For didactic purposes I solve with Mathematica the following problem
(see Vasilyev's box on p. 17): when the area of
the projection of a rotating cuboid in the three-dimensional space with coordinates x,y,z
onto
the xOy plane is maximum? (The problem has the exact symbolic answer,
but I don't know an accurate proof of that.)
I consider a concrete cuboid 1 x 3 x 2 since Mathematica (and other CASes) does not operate with
abstract geometric objects. I rotate its vertices by EulerMatrix
. Then I find their projections,
cutting the third coordinate, and find the area of the convex hull of the projected vertices. Here is my code.
ClearAll["Global`*"];
f[\[Alpha]_,\[Beta]_,\[Gamma]_]:= Area[ConvexHullMesh[Table[(EulerMatrix[{\[Alpha],\[Beta],\[Gamma]}].x)[[1;;2]],
{x, {{0, 0, 0}, {1, 0, 0}, {0, 3, 0}, {1, 3, 0}, {0, 0, 2}, {1, 0, 2}, {0, 3, 2}, {1, 3, 2}}}]]]
f[-Pi/4, Pi/3, Pi/6]
(*6.86603*)
NMaximize[{f[a, b, c],a >= -Pi && a <= Pi && b >= 0 && b <= Pi && c >= -Pi &&
c <= Pi}, {a, b, c}, Method -> "DifferentialEvolution"]
(*{7.,{a->-2.55692,b->1.12789,c->-0.321751}}*)
and a lot of error communications. To be sure,
NMaximize[{f[a, b, c],a >= -Pi && a <= Pi && b >= 0 && b <= Pi && c >= -Pi &&
c <= Pi}, {a, b, c}, Method -> "RandomSearch"]

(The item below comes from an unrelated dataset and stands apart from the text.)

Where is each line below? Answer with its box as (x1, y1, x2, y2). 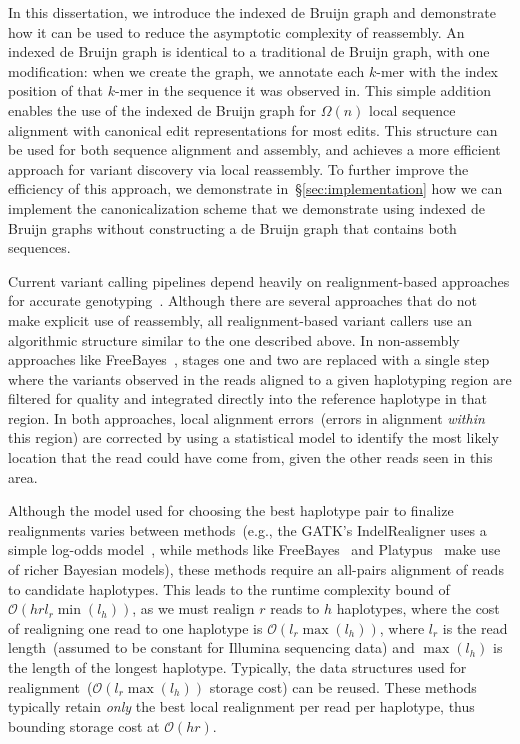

(*{7., {a -> -1.73782, b -> 2.01371, c -> 0.321751}}*)
(a lot of error communications as a bonus) and
NMinimize[{f[a, b, c],a >= -Pi && a <= Pi && b >= 0 && b <= Pi && c >= -Pi &&
c <= Pi}, {a, b, c}, Method -> "RandomSearch"]
(*{2., {a -> -2.01037, b -> 1.5708, c -> 1.5708}}*)
The question arises: is it possible to obtain the exact solution with help of Mathematica?